The True Teacher-Experience Premium

Extensive empirical research shows that improvements to teacher quality occur mainly in the first several years in the classroom. Academics and education reformers have long pointed to this data to argue that teacher pay should depend less heavily on experience. For instance, writing in Education Next, economist Jake Vigdor showed that teacher take-home salaries are more heavily backloaded late into one’s career than is the case for other professionals, despite little evidence that more experienced teachers were more effective in the classroom. In a new paper for the Manhattan Institute, we demonstrate that school districts pay even more for experience than previously thought.

Deferred retirement benefits make up a large portion of teachers’ total compensation, especially later in their careers; yet standard analyses typically consider only the link between teachers’ current pay and experience. Using data from each of the ten largest U.S. public school districts, our paper accounts for retirement compensation to calculate the true teacher experience premium.

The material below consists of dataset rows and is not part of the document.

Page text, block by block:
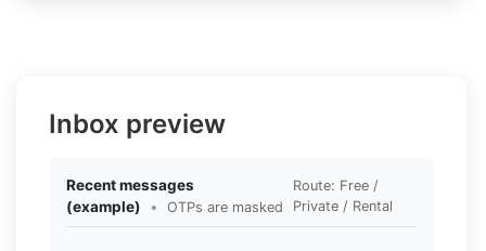
Inbox preview
Recent messages
(example)
• OTPs are masked
Route: Free /
Private / Rental

Figure 1 illustrates total compensation from salary and deferred retirement benefits for each year of a 25-year-old teaching entrant’s employment in the Houston Independent School District (HISD). Areas in the figure are cumulative: red represents salary according to the district’s salary schedule; green represents retirement benefits earned by the teacher in that year, net of his contributions (i.e., retirement compensation); and total compensation is the sum of the two areas. At 20 years of service, the same Houston teacher would earn a salary of $58,906 (red) and a retirement compensation of $18,152 (green), for a total compensation of $77,058.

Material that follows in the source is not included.